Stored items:
Start of Block
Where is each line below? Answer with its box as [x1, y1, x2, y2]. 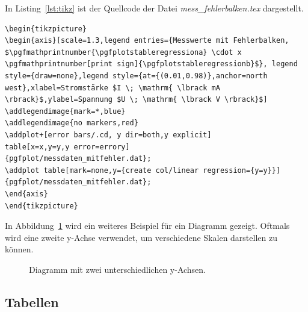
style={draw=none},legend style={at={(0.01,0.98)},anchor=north [5, 71, 268, 80]
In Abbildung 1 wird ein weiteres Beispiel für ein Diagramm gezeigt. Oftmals [5, 219, 290, 232]
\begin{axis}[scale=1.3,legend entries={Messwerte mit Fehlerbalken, [5, 36, 289, 45]
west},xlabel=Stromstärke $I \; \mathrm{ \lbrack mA [5, 83, 220, 92]
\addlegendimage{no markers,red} [5, 119, 138, 128]
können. [5, 243, 34, 255]
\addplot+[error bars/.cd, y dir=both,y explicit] [5, 130, 212, 139]
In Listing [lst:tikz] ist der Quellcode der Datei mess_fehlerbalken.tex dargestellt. [5, 2, 304, 14]
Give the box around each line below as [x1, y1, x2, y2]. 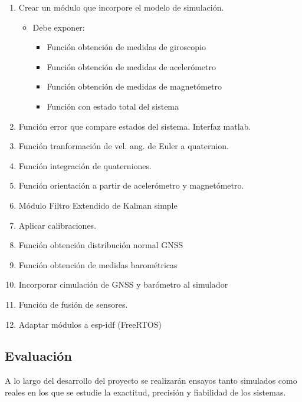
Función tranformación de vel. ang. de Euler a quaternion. [18, 140, 229, 152]
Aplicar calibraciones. [18, 219, 97, 231]
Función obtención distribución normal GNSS [18, 239, 183, 251]
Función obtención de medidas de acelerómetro [47, 60, 216, 73]
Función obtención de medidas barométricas [18, 258, 178, 271]
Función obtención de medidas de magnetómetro [47, 80, 222, 93]
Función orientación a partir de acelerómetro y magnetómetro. [18, 179, 244, 192]
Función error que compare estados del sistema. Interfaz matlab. [18, 120, 251, 132]
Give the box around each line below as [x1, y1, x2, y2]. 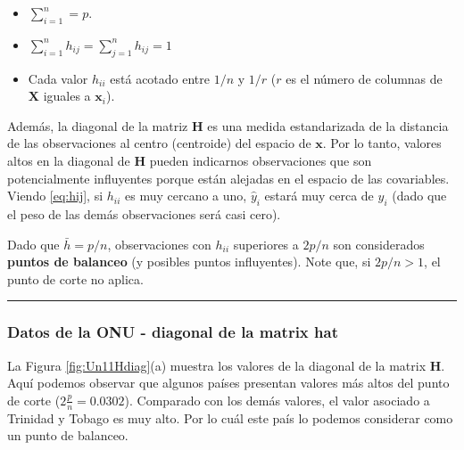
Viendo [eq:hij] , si [7, 186, 104, 205]
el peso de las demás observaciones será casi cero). [7, 204, 281, 223]
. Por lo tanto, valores [322, 134, 442, 152]
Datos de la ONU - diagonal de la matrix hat [7, 321, 338, 343]
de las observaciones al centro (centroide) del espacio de [7, 134, 311, 152]
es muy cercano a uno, [125, 186, 247, 205]
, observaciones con [107, 234, 211, 253]
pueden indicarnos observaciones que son [149, 151, 372, 169]
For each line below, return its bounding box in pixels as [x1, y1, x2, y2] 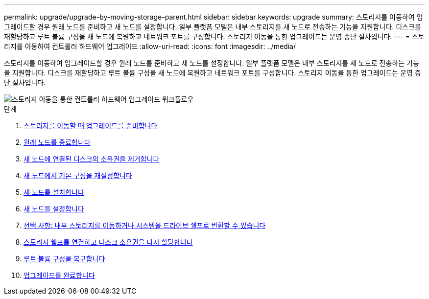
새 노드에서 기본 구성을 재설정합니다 [24, 171, 132, 180]
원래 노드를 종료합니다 [24, 138, 91, 146]
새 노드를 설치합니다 [24, 188, 84, 196]
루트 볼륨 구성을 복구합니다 [24, 254, 105, 263]
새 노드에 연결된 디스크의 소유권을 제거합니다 [24, 155, 160, 163]
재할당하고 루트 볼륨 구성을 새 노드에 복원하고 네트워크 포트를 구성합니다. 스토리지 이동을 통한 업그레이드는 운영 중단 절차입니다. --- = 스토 [4, 32, 425, 41]
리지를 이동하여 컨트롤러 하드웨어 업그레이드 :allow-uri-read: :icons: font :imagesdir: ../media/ [4, 42, 296, 50]
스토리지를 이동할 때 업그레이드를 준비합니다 [24, 121, 158, 130]
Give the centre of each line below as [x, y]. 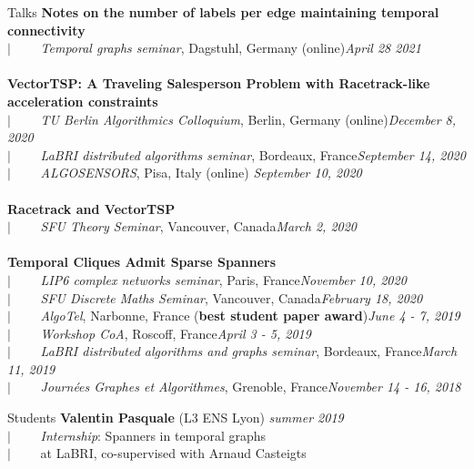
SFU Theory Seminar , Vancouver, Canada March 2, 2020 [198, 226]
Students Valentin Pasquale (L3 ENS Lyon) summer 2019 [176, 418]
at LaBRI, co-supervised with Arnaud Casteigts [173, 453]
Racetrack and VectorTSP [91, 208]
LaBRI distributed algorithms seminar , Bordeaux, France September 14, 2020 [253, 154]
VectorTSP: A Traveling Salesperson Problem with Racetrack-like [219, 83]
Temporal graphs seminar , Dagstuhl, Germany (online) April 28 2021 [231, 48]
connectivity [46, 30]
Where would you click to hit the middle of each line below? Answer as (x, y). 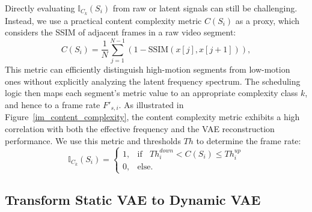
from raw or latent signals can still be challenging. (205, 8)
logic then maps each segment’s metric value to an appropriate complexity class (151, 93)
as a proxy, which (268, 20)
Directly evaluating (40, 8)
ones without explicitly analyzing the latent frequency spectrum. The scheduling (153, 81)
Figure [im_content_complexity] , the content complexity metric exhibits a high (152, 117)
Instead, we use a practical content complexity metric (103, 20)
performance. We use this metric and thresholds (93, 140)
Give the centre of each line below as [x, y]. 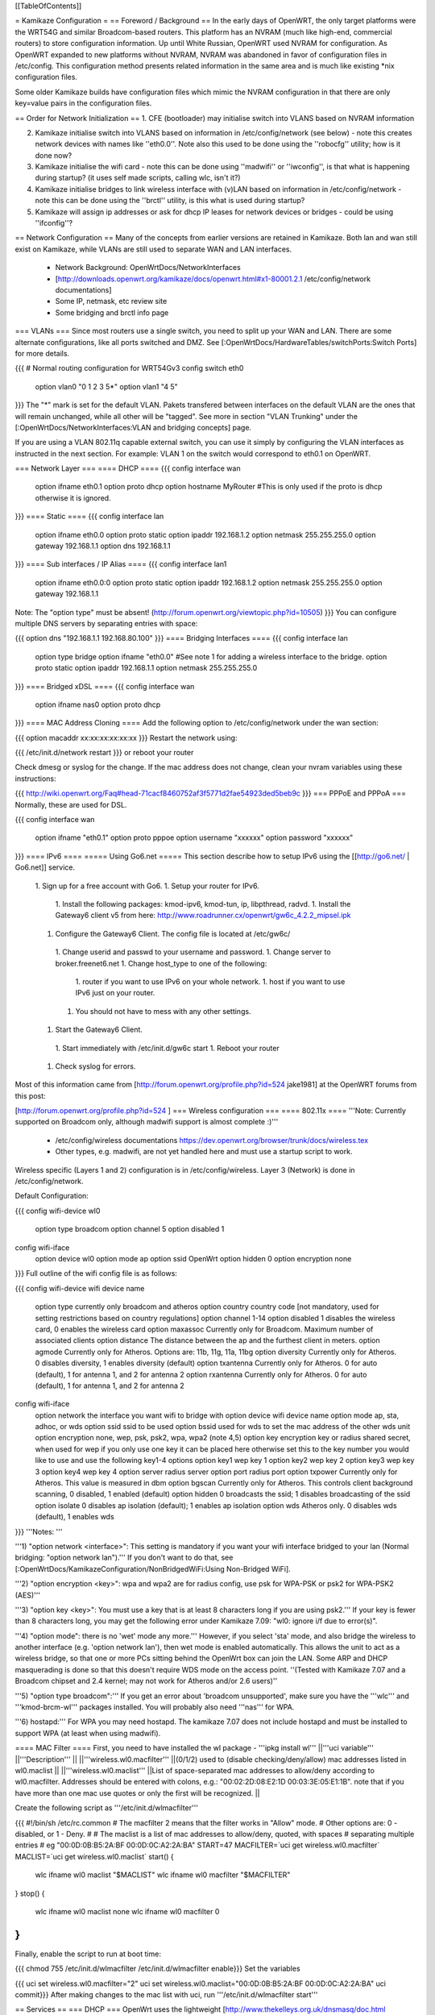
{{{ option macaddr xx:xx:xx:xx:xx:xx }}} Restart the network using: [126, 737]
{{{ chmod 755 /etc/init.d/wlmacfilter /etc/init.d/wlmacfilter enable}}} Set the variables [158, 1969]
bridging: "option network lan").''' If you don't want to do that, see [124, 1558]
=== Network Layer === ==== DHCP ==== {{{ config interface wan [128, 468]
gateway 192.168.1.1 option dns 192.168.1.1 [103, 546]
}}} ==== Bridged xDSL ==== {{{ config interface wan [105, 686]
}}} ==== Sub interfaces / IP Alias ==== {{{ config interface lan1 [121, 564]
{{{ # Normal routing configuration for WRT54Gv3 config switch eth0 [129, 368]
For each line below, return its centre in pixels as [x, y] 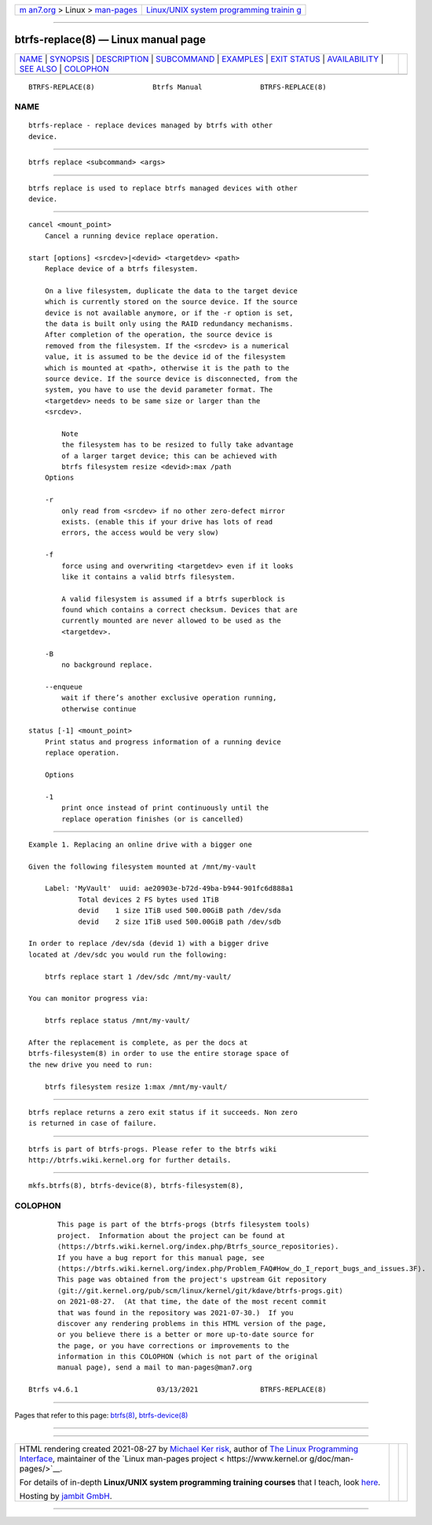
End of Block
Whenever a line in the data holds "magnetómetro", copy that line.

Función obtención de medidas de magnetómetro [47, 80, 222, 93]
Función orientación a partir de acelerómetro y magnetómetro. [18, 179, 244, 192]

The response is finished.